Article exclusively contributed by Johnson Stokes & Master

Pay daze

by Duncan Abate, partner; Hong Tran, senior associate, Employment and Employee Benefits Group Johnso

The relevant sections of the Employment (Amendment) Ordinance (hereafter the "Amendment Ordinance") came into force on 13 July 2007 to ensure that all components of "wages" as defined under the Employment Ordinance (EO) are included in the calculation of relevant statutory entitlements. The changes proposed to the Amendment Ordinance will impact most employers in Hong Kong.

The Amendment Ordinance came into being due to the Court of Final Appeal's decision in the Laing v Lisbeth Enterprises case in 2006. The case had thrown spotlight onto problems in relation to what types of commission should be included in the meaning of "wages" when calculating certain statutory entitlements, such as holiday and annual leave pay.

As a result of the unresolved problems raised in the Lisbeth case, the Labour Department saw the need to amend the EO.

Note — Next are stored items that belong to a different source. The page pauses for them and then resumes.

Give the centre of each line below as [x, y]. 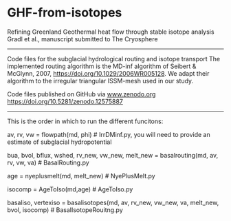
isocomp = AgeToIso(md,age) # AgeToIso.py [70, 189]
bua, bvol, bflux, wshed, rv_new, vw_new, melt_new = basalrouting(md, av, [113, 155]
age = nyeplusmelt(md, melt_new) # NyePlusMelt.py [81, 176]
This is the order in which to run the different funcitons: [85, 121]
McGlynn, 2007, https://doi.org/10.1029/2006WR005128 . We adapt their [108, 73]
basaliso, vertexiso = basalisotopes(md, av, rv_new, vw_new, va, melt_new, [113, 202]
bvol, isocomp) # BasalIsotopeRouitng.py [65, 210]
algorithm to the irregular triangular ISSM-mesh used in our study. [100, 81]
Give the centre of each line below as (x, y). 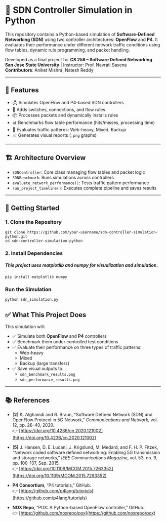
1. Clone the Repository (33, 222)
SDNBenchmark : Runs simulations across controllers (63, 177)
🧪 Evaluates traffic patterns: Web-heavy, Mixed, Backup (69, 129)
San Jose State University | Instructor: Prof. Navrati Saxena (66, 65)
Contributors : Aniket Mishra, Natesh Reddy (49, 70)
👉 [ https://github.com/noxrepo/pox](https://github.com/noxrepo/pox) (84, 513)
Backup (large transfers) (44, 363)
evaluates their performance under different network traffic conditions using (83, 44)
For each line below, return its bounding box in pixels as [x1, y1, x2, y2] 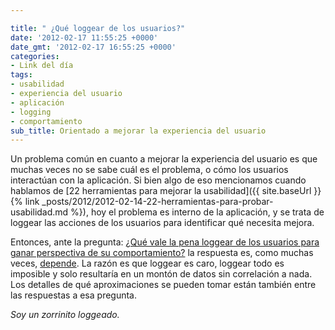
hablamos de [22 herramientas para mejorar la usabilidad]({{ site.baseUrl [10, 185, 312, 197]
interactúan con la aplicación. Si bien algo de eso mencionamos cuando [10, 174, 307, 186]
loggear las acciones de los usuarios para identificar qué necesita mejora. [10, 217, 315, 229]
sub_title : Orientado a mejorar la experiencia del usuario [10, 126, 267, 136]
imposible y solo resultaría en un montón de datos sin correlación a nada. [10, 268, 313, 280]
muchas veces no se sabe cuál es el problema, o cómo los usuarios [10, 164, 289, 176]
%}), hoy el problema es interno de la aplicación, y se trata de [70, 206, 325, 218]
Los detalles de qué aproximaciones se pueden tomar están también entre [10, 279, 317, 291]
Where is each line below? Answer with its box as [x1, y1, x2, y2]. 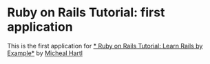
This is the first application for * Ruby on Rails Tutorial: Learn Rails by [7, 42, 203, 50]
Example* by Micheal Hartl [7, 49, 83, 57]
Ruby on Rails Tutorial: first [7, 5, 165, 20]
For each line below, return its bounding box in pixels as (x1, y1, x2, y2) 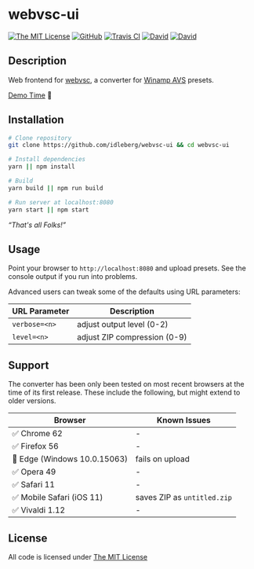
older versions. (8, 396, 56, 406)
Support (8, 358, 49, 372)
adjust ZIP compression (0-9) (77, 332, 187, 343)
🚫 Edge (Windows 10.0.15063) (12, 453, 128, 464)
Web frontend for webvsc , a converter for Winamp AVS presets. (8, 75, 214, 84)
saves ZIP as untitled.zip (135, 492, 233, 503)
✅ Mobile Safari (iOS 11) (12, 492, 103, 503)
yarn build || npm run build (8, 184, 103, 192)
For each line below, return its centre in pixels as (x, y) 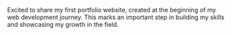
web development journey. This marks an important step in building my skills (116, 17)
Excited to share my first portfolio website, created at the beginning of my (112, 10)
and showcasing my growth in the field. (63, 24)
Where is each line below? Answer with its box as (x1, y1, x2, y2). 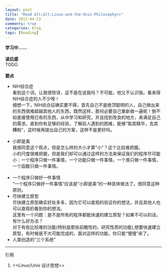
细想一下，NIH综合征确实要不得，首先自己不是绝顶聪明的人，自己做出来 (12, 102, 160, 108)
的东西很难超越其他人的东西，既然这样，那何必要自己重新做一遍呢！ (12, 108, 152, 114)
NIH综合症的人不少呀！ (12, 96, 60, 102)
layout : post (5, 7, 32, 12)
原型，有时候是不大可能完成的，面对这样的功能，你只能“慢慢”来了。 (12, 230, 152, 236)
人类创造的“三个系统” (12, 237, 56, 242)
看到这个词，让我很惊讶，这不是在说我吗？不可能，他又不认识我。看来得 (12, 90, 161, 95)
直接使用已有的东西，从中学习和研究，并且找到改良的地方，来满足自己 (16, 115, 161, 120)
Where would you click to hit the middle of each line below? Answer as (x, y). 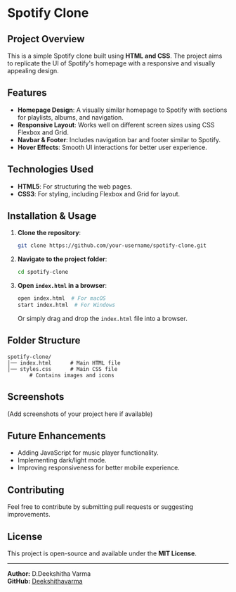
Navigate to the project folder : (62, 259)
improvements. (29, 515)
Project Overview (46, 39)
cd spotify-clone (43, 272)
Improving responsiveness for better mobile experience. (99, 468)
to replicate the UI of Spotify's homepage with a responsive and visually (111, 63)
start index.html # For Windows (66, 305)
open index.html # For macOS (62, 298)
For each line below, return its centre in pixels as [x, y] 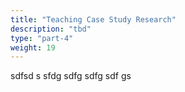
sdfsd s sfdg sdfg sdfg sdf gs [71, 76]
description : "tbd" [51, 29]
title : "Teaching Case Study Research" [93, 19]
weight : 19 [33, 47]
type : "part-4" [42, 38]
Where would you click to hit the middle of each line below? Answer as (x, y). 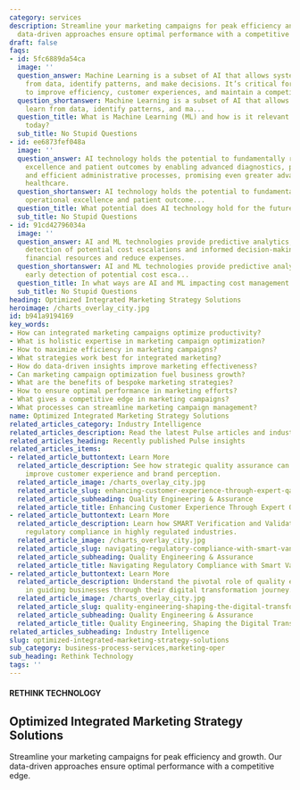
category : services (46, 17)
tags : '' (25, 665)
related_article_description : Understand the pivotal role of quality (151, 582)
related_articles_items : (55, 449)
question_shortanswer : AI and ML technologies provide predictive (143, 267)
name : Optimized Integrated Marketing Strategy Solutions (119, 416)
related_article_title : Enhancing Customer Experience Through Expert (151, 507)
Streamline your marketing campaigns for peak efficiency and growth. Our (146, 757)
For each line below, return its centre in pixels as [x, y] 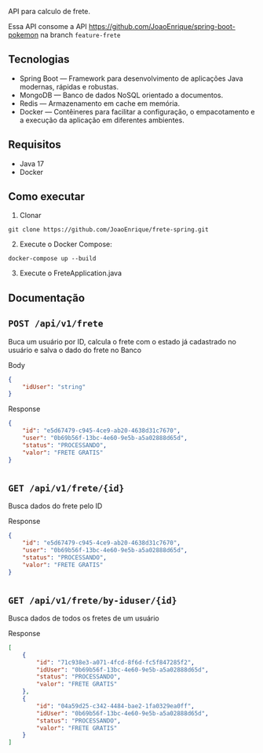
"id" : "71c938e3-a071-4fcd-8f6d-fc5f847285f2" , [115, 662]
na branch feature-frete [80, 35]
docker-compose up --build [52, 259]
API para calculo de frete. [49, 11]
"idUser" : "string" [54, 387]
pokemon [24, 35]
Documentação [46, 298]
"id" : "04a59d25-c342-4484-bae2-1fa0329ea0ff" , [115, 706]
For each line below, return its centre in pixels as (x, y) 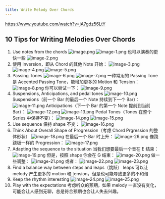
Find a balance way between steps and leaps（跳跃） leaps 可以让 (80, 168)
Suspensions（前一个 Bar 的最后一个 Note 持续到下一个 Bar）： (76, 99)
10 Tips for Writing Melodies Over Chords (70, 39)
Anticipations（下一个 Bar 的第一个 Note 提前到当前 (98, 106)
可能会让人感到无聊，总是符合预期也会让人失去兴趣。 (67, 192)
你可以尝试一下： (62, 88)
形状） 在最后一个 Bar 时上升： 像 (85, 137)
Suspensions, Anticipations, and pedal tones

Under the Amendment Ordinance, the calculation of statutory annual leave pay, holiday pay, payment of wages in lieu of notice, payment deemed "end-of-year payment", maternity leave pay and sickness allowance would be modified.

Mode of calculation

Instead of using the daily average wages earned by the employee in the preceding wage period (comprising not less than 28 days and not more than 31 days), under the Amendment Ordinance the statutory benefits would be determined by averaging the daily or monthly wages earned in the preceding 12 months (or shorter period if the employee commenced work within such 12 month period).

The advantage of such method is that it would avoid the need to do any calculation of "daily" wages (enabling monthly commission to be included) and create a smoothing mechanism (addressing part of the complaints made by employers that by only looking back one month under the relevant sections of the EO it led to unequal treatment).

Points to note

Each of the relevant formulas in the Amendment Ordinance for calculating the wage-based entitlements refers to an "impractical provision". Such provision states that where it is "impracticable" to calculate the daily or monthly average wages of an employee then the "amount may be calculated by reference to the wages earned by a person who was employed in the same trade or occupation and at the same work in the same district" during the relevant 12 month period. As the meaning of the impracticable provision is not sufficiently clear, it will be a dangerous provision to rely on.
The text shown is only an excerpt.